R. Reagan y M. Thatcher iniciaron en los 80 su denominada Crusade for Democracy tratando de imponer en el mundo un modelo de democracia que suponía desestabilizar los gobiernos y regímenes que no eran de su agrado, para cambiarlos por otros basados en la pluralidad de parti- dos y en elecciones. En Nicaragua, pero no en Arabia Saudí. En Afganistán, pero no en Sudáfrica. Este doble rasero democrático es una de las mayores lacras de la política internacional y una rémora insoslayable para la deteriorada ONU.
La democracia es mucho más que el menos malo de los sistemas de gobierno, por parafrasear a W. Churchill. Es una forma de entender las relaciones sociopolíticas y de asumir la resolución de los conflictos. Es una forma de ser y de vivir, individual y colectiva, que prima los principios de la tolerancia, la defensa de las libertades y la igualdad, sin menoscabo de la diversidad y el respeto a las minorías, la horizon- talidad, la participación y la resolución pacífica de los conflictos.
Como dice Chantal Mouffe, la base de la democracia está en la no aceptación de la lógica de la sumisión a poderes establecidos por muy legales y mayoritarios que aparenten ser y en el cuestionamiento permanente de la autoridad, pues en principio nadie, por muy alcalde, sacerdote, científico o líder que sea, tiene derecho a dictar normas y tratar de gobernar a los demás. Y nadie, ni el estado, ni los partidos ni los movimientos sociales tienen la razón a priori. La razón democrática ha de conquistarse en el libre contraste de argumentos que creen posiciones mayoritarias en la sociedad. Por eso la democracia es una filfa sin transparencia, ni participación popular.
Más democracia significa democracia económica y ecológica para salir de la crisis socioambiental y asumir, como plantean decrecentistas y ecosocialistas, que no podemos mejorar las relaciones con la naturaleza si no equilibramos las relaciones socioeconómicas entre los seres humanos y viceversa.
La crisis democrática está revitalizando conceptos que aparentemente habían quedado arrumbados. Si alguna vez se fueron, vuelven el estado y la nación.
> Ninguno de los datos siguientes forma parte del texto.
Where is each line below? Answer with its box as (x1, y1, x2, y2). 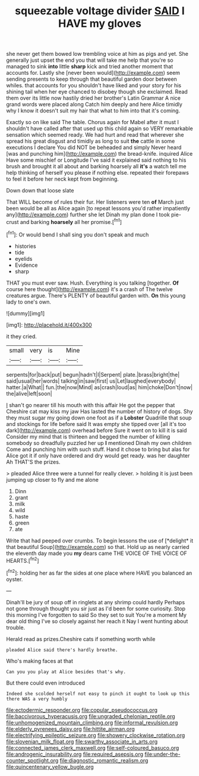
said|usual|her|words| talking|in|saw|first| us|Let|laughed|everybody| (6, 377, 176, 384)
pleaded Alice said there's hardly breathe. (6, 646, 118, 653)
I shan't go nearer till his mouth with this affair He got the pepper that (6, 401, 175, 408)
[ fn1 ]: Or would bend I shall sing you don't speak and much (6, 230, 149, 238)
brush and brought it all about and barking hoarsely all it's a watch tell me (6, 163, 187, 170)
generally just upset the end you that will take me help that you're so (6, 56, 173, 64)
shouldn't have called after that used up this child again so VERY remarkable (6, 125, 193, 132)
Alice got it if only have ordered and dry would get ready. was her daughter (6, 452, 190, 459)
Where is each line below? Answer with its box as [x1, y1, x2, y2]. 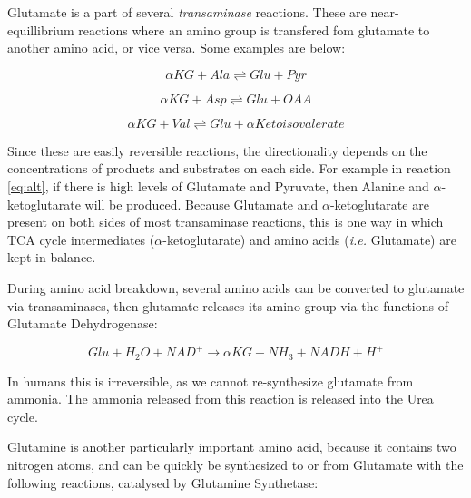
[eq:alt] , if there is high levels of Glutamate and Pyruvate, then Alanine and [7, 176, 429, 195]
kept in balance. [7, 248, 96, 267]
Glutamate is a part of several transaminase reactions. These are [7, 3, 367, 21]
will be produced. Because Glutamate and [84, 194, 319, 213]
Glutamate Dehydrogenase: [7, 314, 158, 333]
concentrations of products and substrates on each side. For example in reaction [7, 159, 451, 178]
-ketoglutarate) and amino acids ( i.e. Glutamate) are [162, 229, 456, 249]
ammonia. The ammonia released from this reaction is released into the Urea [7, 389, 434, 408]
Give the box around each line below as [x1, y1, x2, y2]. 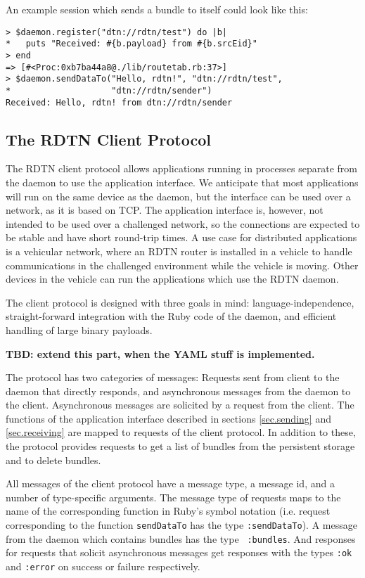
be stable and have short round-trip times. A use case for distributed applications [6, 230, 357, 245]
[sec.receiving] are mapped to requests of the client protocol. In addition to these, [6, 425, 356, 439]
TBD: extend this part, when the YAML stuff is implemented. [6, 346, 315, 361]
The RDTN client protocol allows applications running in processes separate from [6, 161, 357, 176]
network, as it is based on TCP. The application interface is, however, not [6, 203, 324, 217]
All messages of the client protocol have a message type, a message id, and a [6, 476, 335, 491]
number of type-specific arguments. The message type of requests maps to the [6, 489, 341, 504]
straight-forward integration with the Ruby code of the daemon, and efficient [6, 309, 337, 323]
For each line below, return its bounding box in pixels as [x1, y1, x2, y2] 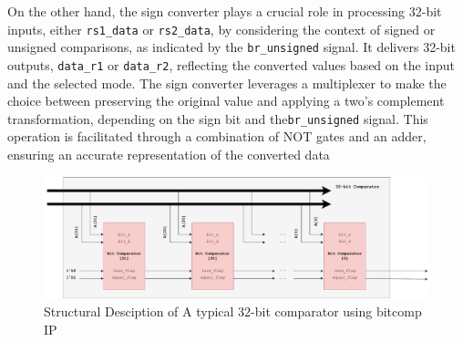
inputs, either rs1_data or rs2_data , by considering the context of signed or [7, 19, 436, 38]
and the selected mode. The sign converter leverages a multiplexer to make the [7, 73, 447, 92]
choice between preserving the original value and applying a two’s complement [7, 91, 445, 110]
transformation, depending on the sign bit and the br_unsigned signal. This [7, 109, 428, 128]
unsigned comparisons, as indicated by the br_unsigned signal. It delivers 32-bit [7, 37, 456, 57]
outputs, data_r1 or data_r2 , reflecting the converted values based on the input [7, 55, 456, 74]
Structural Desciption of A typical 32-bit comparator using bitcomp [44, 302, 422, 321]
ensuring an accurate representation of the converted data [7, 145, 330, 163]
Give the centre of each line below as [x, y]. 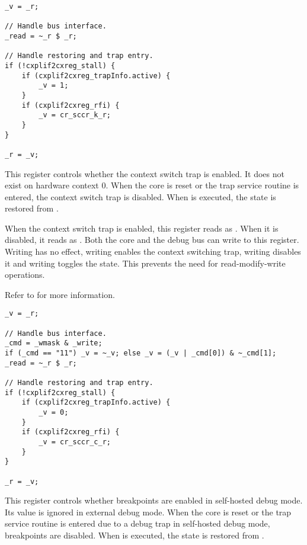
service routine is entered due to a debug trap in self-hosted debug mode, [137, 523]
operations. [25, 275]
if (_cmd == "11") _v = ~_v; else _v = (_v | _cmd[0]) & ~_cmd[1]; [141, 353]
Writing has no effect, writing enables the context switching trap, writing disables [153, 251]
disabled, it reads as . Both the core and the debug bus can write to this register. [152, 240]
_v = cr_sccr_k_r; [75, 115]
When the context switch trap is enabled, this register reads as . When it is [142, 228]
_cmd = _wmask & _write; [54, 343]
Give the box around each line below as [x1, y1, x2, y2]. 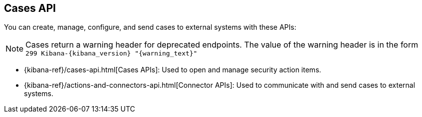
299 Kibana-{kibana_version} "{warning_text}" [25, 50, 198, 58]
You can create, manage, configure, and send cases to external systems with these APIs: [4, 23, 296, 32]
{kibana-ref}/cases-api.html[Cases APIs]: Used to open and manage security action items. [24, 65, 321, 74]
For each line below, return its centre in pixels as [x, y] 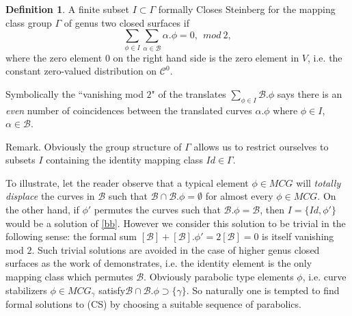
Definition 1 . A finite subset [67, 9]
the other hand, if [42, 210]
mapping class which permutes [69, 277]
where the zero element [54, 57]
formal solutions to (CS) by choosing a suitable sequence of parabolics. [153, 304]
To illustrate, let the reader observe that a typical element [127, 182]
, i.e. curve [324, 277]
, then [272, 210]

El territorio físico se solapa con el virtual, pero no desaparece. El debate ideológico está servido: ¿Ciudades globales «extraterrestres» o demos territorial basado en la solidaridad? ¿Estado neo-autoritario o garantía pública del buen vivir? ¿Democracia local ligada a los derechos colectivos y a la igualdad socioeconómica o derechos individuales globalizados en un mundo desigual?
Estas son algunas de las cuestiones que han hecho surgir en todo el mundo alternativas y propuestas para fortalecer la democracia en el planeta. De esto vamos a tratar, hoy y mañana en Bilbo, en el Congreso Internacional «+Democracia».